Research
Imaging data integration
The aim of this project is to develop regression modeling frameworks to handle the study-level heterogeneity of many large-scale imaging studies, such as Alzheimer’s disease neuroimaging initiative (ADNI) study and the UK Biobank study. Despite the numerous successes of those imaging studies, such study-level heterogeneity may be caused by the differences in study environment, population, design, and protocols and has posed major challenges in integrative analysis of imaging data collected from multi-centers or multi-studies. We propose both estimation and inference procedures for estimating the unknown parameters and detecting the unknown confounding factors. The asymptotic properties of both estimation and inference procedures are systematically investigated.
Abnormal region detection
Magnetic resonance imaging (MRI) has become an important imaging technique for quantifying the spatial location and magnitude/direction of longitudinal cartilage morphology changes in diseased patients. Although several analytical methods, such as subregion-based analysis, have been developed to refine and improve quantitative cartilage analyses, they can be suboptimal due to two major issues: the lack of spatial correspondence across subjects and time and the dynamic spatial heterogeneity of cartilage progression across subjects. The aim of this project is to present a statistical method for longitudinal cartilage quantification in diseased patients, while addressing these two issues.
Manifold data analysis
Clustering is one of the fundamental tools in manifold learning, and it has been extensively studied in many applications. However, in many image analysis problems (e.g., directional data analysis, shape analysis), most existing clustering methods established in Euclidean space face several challenges including a symmetric space, a high dimensional feature space, and manifold data variation associated with some covariates. In order to address such challenges, a penalized model-based clustering framework is developed to cluster high dimensional manifold data in symmetric spaces. Specifically, manifold learning methods are proposed with mixing proportions defined through a logistic model and Riemannian normal distribution in each component for data in symmetric spaces. A geodesic factor analyzer is established to explicitly model the high dimensional features. Penalized likelihood approaches are used to realize variable selection procedures.

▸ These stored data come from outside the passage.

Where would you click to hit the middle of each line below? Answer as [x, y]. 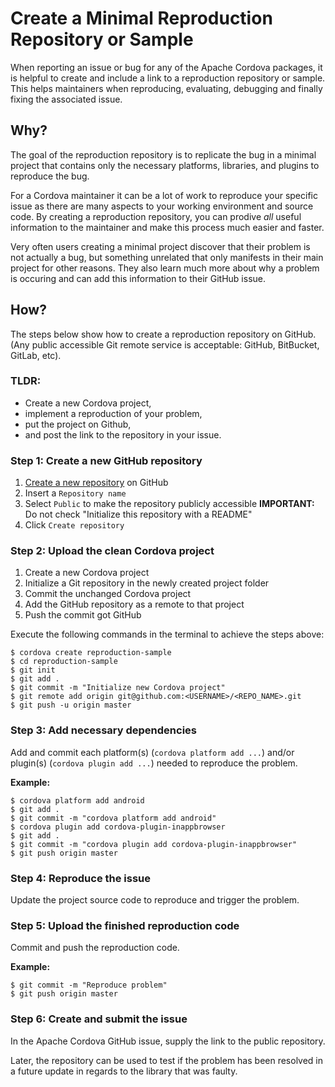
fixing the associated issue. [66, 99]
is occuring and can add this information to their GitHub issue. [138, 278]
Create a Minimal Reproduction [141, 18]
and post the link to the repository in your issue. [123, 434]
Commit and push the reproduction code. [95, 948]
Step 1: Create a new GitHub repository [106, 460]
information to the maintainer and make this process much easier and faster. [167, 227]
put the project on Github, [78, 424]
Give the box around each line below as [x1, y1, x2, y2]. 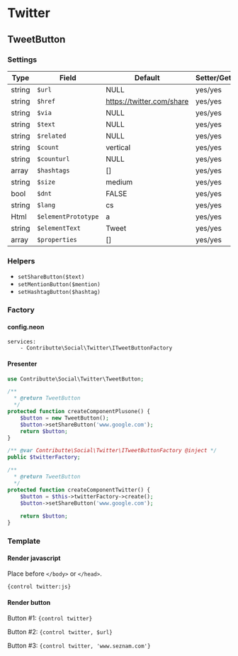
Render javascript [7, 554, 61, 562]
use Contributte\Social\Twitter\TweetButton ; [7, 375, 144, 383]
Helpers [7, 256, 35, 266]
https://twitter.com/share [106, 96, 189, 106]
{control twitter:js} [7, 584, 72, 591]
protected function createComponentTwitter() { [7, 486, 151, 493]
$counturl [37, 155, 70, 163]
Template [7, 536, 41, 546]
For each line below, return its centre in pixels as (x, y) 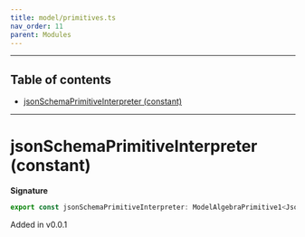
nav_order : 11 (37, 26)
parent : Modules (41, 34)
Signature (29, 191)
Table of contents (61, 79)
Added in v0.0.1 (39, 224)
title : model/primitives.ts (63, 18)
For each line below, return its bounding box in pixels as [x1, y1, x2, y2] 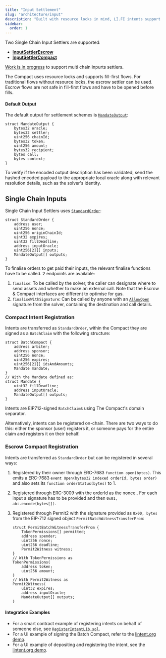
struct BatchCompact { [5, 340, 52, 345]
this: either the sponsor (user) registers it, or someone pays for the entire [5, 426, 155, 432]
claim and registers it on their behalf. [5, 431, 80, 437]
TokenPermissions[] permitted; [21, 529, 86, 534]
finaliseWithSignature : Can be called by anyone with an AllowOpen [12, 296, 150, 302]
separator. [5, 411, 26, 417]
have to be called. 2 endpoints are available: [5, 271, 95, 277]
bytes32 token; [14, 139, 46, 144]
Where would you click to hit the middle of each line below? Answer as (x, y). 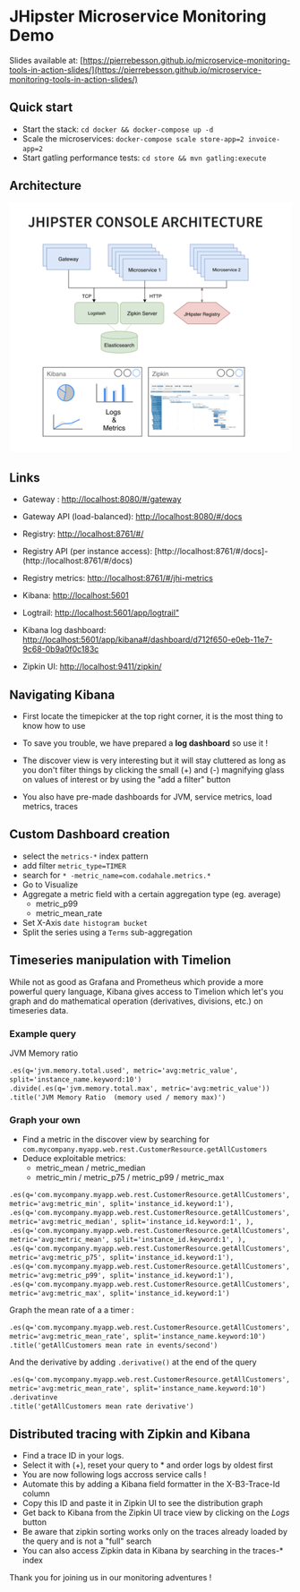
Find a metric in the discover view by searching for (116, 1140)
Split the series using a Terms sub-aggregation (107, 932)
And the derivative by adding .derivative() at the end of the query (133, 1362)
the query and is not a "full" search (87, 1541)
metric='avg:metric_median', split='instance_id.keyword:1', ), (132, 1222)
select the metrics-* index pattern (85, 856)
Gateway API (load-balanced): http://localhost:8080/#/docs (132, 517)
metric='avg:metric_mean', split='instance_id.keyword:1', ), (128, 1240)
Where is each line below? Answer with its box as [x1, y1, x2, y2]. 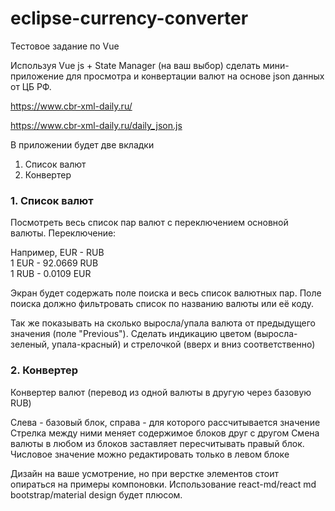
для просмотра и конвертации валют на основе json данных [66, 70, 325, 82]
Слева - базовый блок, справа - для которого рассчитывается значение [10, 416, 321, 428]
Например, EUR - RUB [10, 247, 105, 259]
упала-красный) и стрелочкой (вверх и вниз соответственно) [51, 338, 316, 351]
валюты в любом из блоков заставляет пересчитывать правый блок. [10, 437, 305, 449]
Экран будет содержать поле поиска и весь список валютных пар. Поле [10, 287, 322, 299]
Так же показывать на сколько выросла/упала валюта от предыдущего [10, 317, 317, 329]
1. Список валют [10, 193, 94, 207]
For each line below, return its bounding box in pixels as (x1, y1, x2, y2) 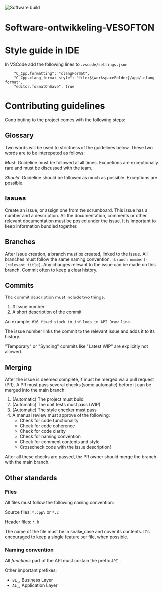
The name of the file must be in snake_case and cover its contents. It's (5, 528, 150, 534)
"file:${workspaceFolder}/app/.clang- (76, 75, 157, 81)
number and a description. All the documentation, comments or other (5, 212, 147, 218)
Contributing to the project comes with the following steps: (5, 117, 126, 123)
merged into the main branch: (5, 387, 66, 393)
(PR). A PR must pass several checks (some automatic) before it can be (5, 382, 152, 388)
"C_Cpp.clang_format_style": (14, 75, 75, 81)
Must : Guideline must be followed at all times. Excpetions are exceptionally (5, 159, 158, 165)
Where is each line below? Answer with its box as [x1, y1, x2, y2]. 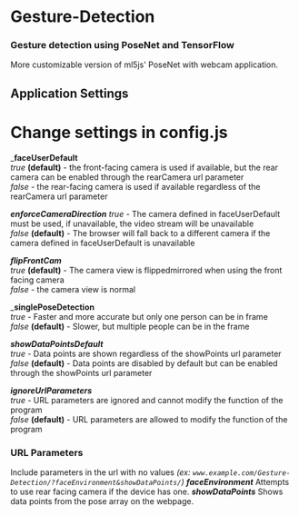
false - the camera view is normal [10, 283, 135, 294]
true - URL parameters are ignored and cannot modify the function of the [10, 394, 284, 405]
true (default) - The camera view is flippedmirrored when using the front [10, 264, 283, 275]
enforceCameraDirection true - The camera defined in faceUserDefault [10, 208, 281, 219]
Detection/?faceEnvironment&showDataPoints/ [10, 479, 182, 488]
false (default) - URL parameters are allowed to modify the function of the [10, 413, 288, 424]
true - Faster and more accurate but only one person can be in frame [10, 311, 269, 322]
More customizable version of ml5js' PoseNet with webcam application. [10, 59, 279, 70]
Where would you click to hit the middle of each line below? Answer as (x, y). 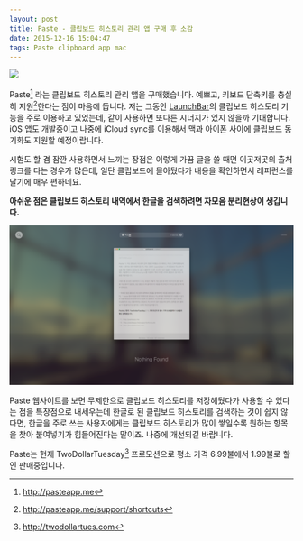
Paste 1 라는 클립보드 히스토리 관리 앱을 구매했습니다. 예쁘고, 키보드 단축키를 (142, 93)
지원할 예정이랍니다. (68, 140)
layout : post (34, 19)
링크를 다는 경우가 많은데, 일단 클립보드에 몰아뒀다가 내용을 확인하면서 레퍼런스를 (151, 170)
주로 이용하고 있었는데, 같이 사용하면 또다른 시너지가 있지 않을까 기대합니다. (158, 117)
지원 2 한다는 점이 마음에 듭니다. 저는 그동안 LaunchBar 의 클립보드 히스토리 (149, 105)
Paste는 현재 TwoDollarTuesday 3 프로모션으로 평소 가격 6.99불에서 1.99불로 (145, 453)
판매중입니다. (42, 465)
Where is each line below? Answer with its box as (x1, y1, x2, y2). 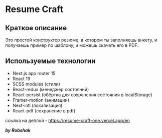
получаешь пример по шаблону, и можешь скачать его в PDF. (5, 42, 139, 48)
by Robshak (5, 127, 31, 133)
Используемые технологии (5, 57, 96, 65)
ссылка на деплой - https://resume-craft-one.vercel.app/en (5, 117, 130, 123)
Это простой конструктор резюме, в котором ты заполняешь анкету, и (5, 37, 157, 43)
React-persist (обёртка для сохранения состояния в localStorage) (12, 92, 152, 98)
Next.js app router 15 (12, 70, 56, 76)
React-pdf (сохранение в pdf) (12, 107, 76, 114)
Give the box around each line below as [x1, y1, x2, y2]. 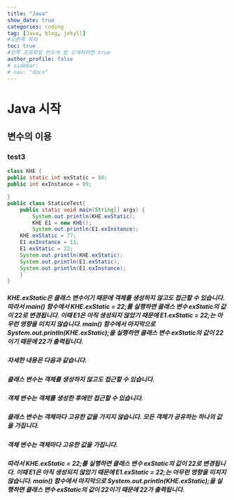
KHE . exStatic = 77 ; [20, 232, 77, 239]
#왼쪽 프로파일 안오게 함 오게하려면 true [7, 50, 110, 56]
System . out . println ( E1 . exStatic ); [20, 258, 120, 265]
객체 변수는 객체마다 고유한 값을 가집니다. [7, 440, 119, 448]
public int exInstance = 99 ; [7, 181, 92, 188]
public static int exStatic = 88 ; [7, 174, 108, 181]
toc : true [7, 43, 36, 50]
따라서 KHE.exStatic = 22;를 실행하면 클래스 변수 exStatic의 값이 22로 [7, 460, 202, 468]
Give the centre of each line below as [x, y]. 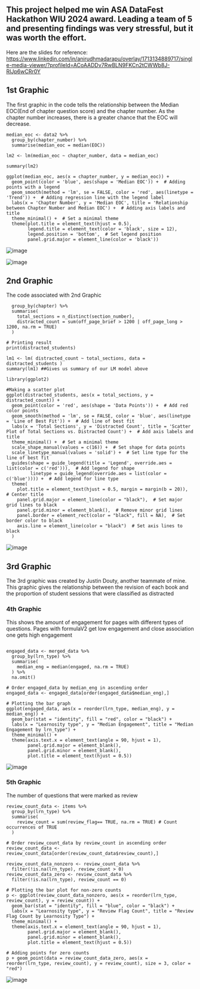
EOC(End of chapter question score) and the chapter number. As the [90, 111]
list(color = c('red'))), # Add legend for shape [70, 468]
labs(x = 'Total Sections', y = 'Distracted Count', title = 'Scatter [101, 427]
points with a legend [33, 187]
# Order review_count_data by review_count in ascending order [87, 843]
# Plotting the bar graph [38, 703]
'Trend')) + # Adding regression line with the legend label [85, 197]
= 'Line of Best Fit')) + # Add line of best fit [70, 421]
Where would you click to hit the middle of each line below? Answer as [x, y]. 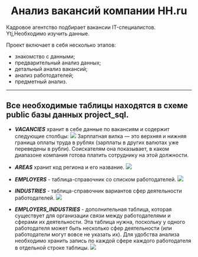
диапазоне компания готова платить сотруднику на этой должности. [102, 155]
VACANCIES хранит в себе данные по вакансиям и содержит [92, 129]
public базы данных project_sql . [67, 115]
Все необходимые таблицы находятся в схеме [97, 105]
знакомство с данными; [45, 56]
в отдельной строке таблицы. [52, 248]
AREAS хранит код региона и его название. [70, 167]
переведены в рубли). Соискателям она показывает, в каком [92, 148]
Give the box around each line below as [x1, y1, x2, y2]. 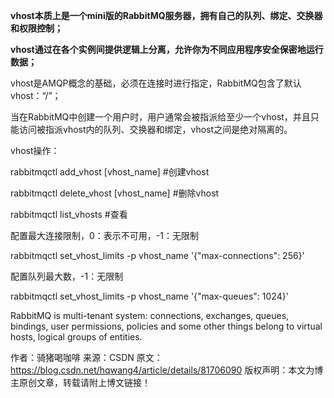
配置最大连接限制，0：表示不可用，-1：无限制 [10, 230, 199, 241]
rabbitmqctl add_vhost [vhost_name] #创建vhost [10, 166, 210, 178]
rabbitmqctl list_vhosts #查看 [10, 209, 128, 220]
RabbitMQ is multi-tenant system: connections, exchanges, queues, [10, 310, 290, 321]
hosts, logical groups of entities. [10, 331, 143, 343]
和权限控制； [10, 22, 63, 34]
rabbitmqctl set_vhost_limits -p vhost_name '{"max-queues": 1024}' [10, 290, 289, 302]
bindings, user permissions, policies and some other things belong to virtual [10, 320, 323, 332]
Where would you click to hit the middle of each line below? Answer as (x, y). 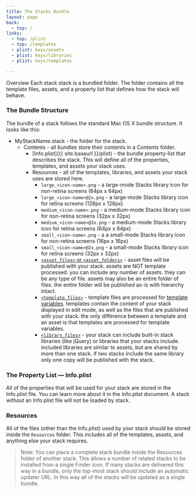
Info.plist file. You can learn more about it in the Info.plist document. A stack (98, 394)
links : (14, 34)
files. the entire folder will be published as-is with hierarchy (112, 285)
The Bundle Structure (37, 111)
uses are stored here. (58, 178)
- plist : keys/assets (38, 50)
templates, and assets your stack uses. (79, 166)
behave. (16, 95)
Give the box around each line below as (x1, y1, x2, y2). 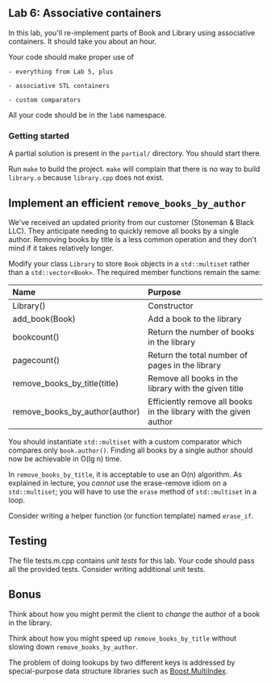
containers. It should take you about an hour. (8, 36, 157, 46)
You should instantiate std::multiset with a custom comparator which (8, 436, 242, 446)
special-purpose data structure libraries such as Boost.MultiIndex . (8, 665, 228, 676)
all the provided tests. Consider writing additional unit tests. (8, 564, 206, 573)
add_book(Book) (12, 313, 77, 324)
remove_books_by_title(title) (12, 377, 119, 389)
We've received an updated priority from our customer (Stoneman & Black (8, 217, 255, 227)
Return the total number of (148, 349, 248, 361)
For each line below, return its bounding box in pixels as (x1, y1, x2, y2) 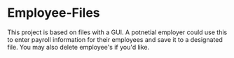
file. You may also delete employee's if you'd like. (7, 43, 150, 51)
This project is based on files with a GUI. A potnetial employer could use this (7, 28, 228, 36)
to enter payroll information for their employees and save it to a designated (7, 35, 223, 43)
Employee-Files (7, 5, 100, 21)
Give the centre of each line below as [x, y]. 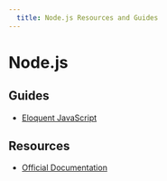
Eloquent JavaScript [59, 118]
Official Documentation [64, 167]
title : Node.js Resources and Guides [88, 18]
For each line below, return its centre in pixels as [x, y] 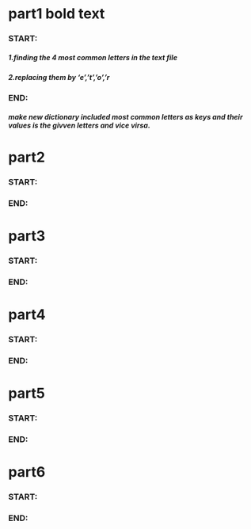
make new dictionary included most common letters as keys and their [125, 117]
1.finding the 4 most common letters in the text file [93, 57]
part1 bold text [57, 14]
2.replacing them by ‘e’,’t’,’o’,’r [59, 78]
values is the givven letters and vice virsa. [79, 126]
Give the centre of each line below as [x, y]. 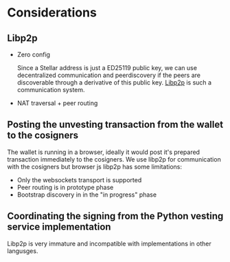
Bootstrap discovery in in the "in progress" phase [87, 195]
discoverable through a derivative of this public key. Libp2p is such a [114, 83]
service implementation [59, 227]
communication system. [51, 90]
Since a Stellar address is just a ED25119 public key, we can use [107, 68]
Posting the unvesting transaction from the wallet [115, 125]
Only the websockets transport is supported [79, 179]
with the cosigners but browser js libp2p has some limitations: [95, 166]
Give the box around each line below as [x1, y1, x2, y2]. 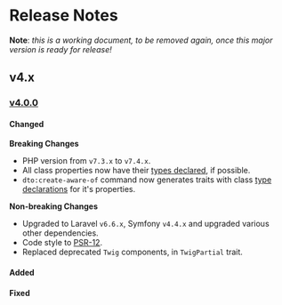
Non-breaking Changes [9, 201, 99, 212]
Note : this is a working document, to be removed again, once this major [9, 35, 273, 45]
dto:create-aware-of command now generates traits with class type [21, 174, 272, 185]
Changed [9, 118, 44, 129]
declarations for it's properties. [21, 184, 136, 195]
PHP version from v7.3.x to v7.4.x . [21, 156, 151, 166]
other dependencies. [21, 228, 100, 238]
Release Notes [9, 5, 118, 26]
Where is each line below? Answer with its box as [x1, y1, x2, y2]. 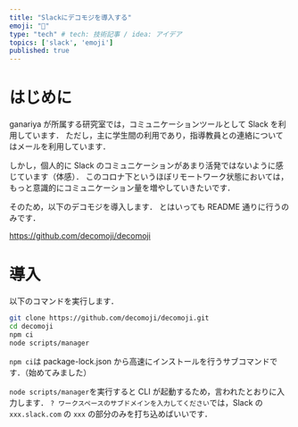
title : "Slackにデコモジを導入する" [9, 13, 132, 22]
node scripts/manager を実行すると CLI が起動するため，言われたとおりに [9, 386, 277, 397]
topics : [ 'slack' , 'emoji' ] [9, 38, 114, 47]
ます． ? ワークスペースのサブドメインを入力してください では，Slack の [24, 397, 263, 407]
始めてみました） [28, 367, 92, 378]
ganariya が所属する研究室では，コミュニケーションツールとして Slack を [9, 119, 279, 130]
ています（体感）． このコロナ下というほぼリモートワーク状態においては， [16, 172, 289, 182]
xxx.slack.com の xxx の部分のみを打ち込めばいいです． [9, 408, 212, 419]
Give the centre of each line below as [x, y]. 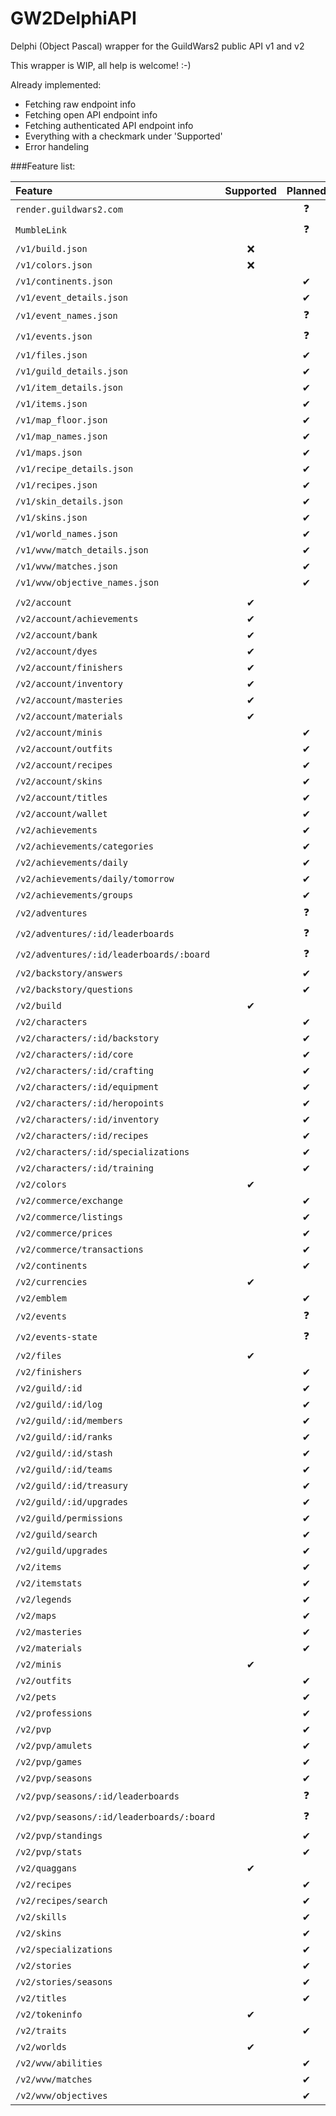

Mediation analysis & Imaging genetics
Causal mediation analysis is widely utilized in neuroscience to investigate the role of brain image phenotypes in the neurological pathways from genetic exposures to clinical outcomes. However, it is still difficult to conduct a genome-wide mediation analysis with the shapes of brain regions as mediators due to several challenges, including (i) large-scale genetic exposures, i.e., millions of single-nucleotide polymorphisms (SNPs); (ii) nonlinear Hilbert space for complex mediators; and (iii) statistical inference on the direct and indirect effects. To tackle these challenges, this project proposes a mediation analysis framework with high dimensional genetic exposures and shape mediators. To identify the underlying causal pathways from the detected SNPs to the clinical outcome implicitly through the complex mediators, we proposed a framework consisting of an object-on-scalar model and a scalar-on-object model. Furthermore, the bootstrap resampling approach is adopted to investigate both global and local significant mediation effects.